What happened here? The child-care centres actually introduced a fine for parents turning up late. The idea was that with the threat of a fine hanging over their heads, the parents would come on time to pick-up their kids. Economic thinking was at work. But what happened was exactly the opposite.

The question is why? As Sandel writes: “Introducing a monetary payment changed the norms. Before, parents who came late felt guilty; they were imposing an inconvenience on the teachers. Now parents considered a late pickup as a service for which they were willing to pay. They treated the fine as it were a fee. Rather than imposing on the teacher, they were simply paying her to work longer.”
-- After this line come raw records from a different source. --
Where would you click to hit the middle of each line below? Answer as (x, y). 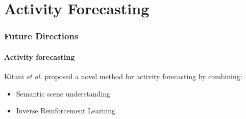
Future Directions (41, 36)
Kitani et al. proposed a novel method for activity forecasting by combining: (123, 76)
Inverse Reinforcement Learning (66, 111)
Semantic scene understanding (63, 93)
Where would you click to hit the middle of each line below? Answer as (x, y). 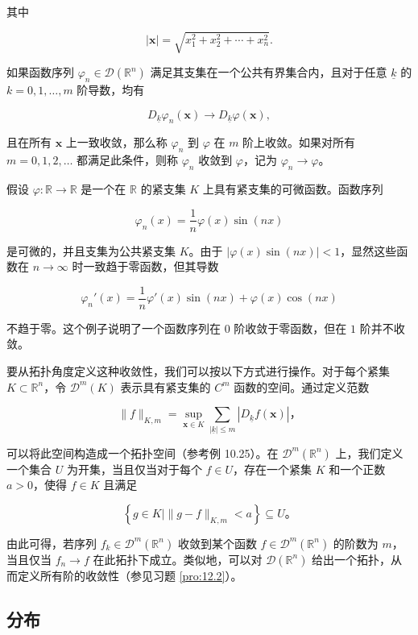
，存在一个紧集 (273, 469)
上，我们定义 (369, 452)
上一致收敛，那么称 (116, 142)
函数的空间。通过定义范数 (302, 386)
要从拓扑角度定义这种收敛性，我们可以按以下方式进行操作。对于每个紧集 (198, 371)
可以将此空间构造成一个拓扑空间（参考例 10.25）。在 (143, 452)
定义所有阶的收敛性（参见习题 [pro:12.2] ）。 (130, 575)
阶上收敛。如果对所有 (299, 142)
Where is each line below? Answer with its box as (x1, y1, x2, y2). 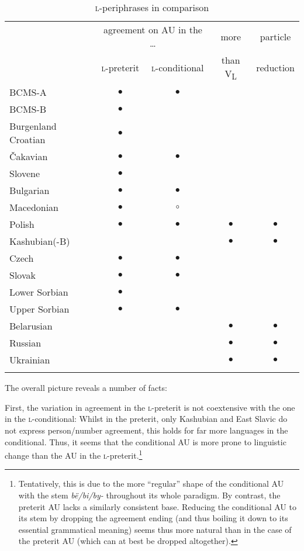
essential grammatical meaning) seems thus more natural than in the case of (18, 523, 292, 535)
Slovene (9, 167, 40, 181)
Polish (9, 217, 34, 231)
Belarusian (9, 319, 53, 333)
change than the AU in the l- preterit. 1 (5, 448, 143, 461)
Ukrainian (9, 353, 50, 367)
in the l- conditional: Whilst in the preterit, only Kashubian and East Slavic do (5, 413, 288, 425)
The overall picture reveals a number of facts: (5, 382, 167, 394)
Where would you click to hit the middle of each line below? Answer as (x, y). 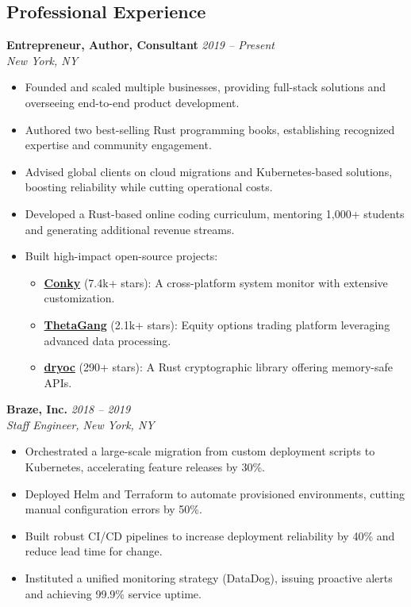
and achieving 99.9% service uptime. (113, 593)
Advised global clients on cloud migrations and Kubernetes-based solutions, (209, 171)
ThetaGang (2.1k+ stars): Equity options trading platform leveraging (217, 324)
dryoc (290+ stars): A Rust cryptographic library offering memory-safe (219, 367)
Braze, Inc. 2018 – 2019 (69, 409)
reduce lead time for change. (94, 551)
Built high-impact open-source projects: (121, 256)
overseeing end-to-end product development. (132, 102)
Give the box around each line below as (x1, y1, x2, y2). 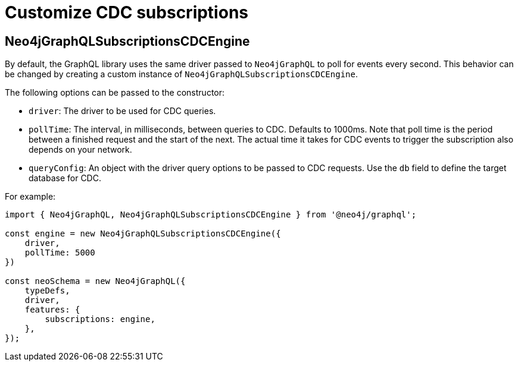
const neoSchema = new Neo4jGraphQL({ (5, 276, 186, 286)
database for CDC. (29, 173, 101, 184)
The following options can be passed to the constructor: (5, 87, 225, 98)
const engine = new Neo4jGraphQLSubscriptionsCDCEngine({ (5, 229, 281, 239)
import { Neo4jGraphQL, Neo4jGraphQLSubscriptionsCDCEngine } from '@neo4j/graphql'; (5, 210, 417, 220)
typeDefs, (24, 286, 70, 296)
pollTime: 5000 (24, 248, 95, 258)
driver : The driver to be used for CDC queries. (29, 106, 216, 116)
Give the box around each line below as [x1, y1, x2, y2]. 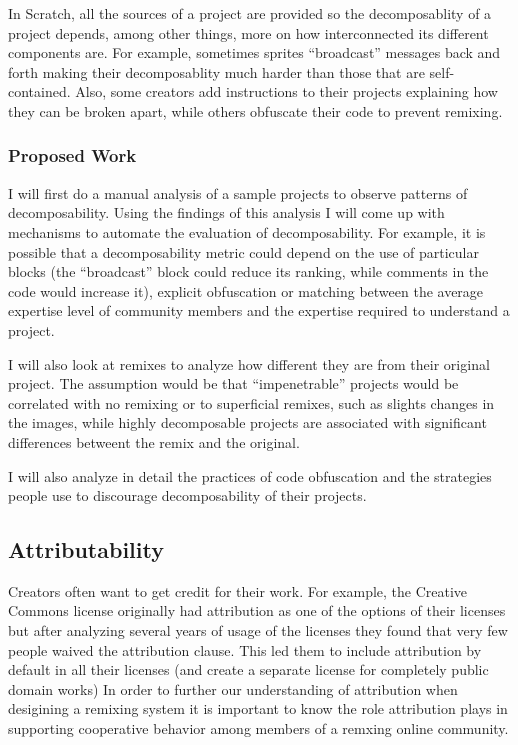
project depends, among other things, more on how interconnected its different [8, 22, 489, 43]
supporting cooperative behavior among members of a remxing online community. [8, 718, 509, 739]
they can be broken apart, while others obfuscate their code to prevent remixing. [8, 100, 503, 121]
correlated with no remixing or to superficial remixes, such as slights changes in [8, 392, 495, 413]
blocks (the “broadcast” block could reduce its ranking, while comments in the [8, 261, 489, 282]
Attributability [8, 534, 164, 565]
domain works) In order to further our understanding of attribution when [8, 678, 458, 699]
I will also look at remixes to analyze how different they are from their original [8, 353, 490, 374]
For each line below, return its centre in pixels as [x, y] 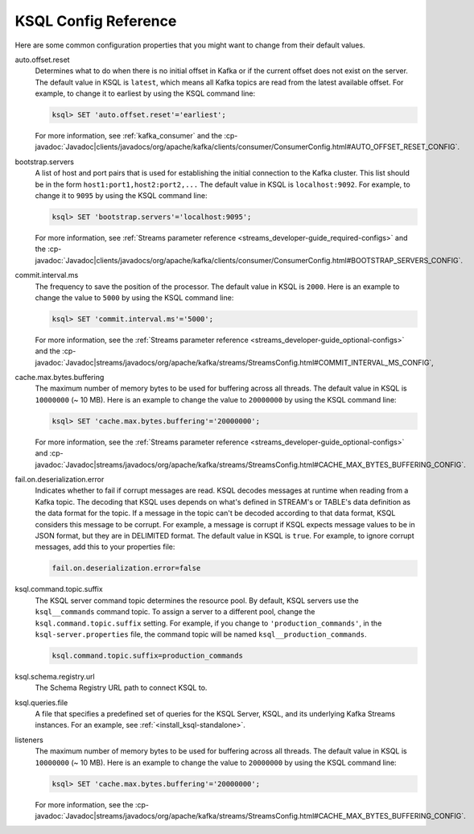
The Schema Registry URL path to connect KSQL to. [121, 687]
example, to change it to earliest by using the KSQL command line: [145, 93]
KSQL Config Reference [96, 21]
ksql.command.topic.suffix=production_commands [147, 655]
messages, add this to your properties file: [105, 547]
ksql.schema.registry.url [55, 676]
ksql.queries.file [41, 702]
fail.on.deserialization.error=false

The introduction of a fine was basically treated by the parents as a fee and this led to the opposite result. As economist Dani Rodrik writes regarding the same study in his book Economics Rules: “A moral injunction that previously had kept parents’ behaviour in check was relaxed once the monetary penalty came into play.”

Now how is this linked to the Swacch Bharat Cess? Until the cess was introduced, any conscientious citizen would feel guilty when he saw garbage in his locality or in his area of work. He would think twice before littering as well.

This moral incentive changed the moment people started paying the Swacch Bharat Cess. Now the citizen is paying the government to make sure that his area of work or residence remains clean. And if that is not the case, then it is clearly not his problem, given that he has done his bit by paying a cess (or a fee) to the government.

Sandel summarises the situation best when he says: “Putting a price on the good in life can corrupt them…[and] also corrupt the meaning of citizenship.” And this is something those who introduced the Swacch Bharat Cess need to carefully think about.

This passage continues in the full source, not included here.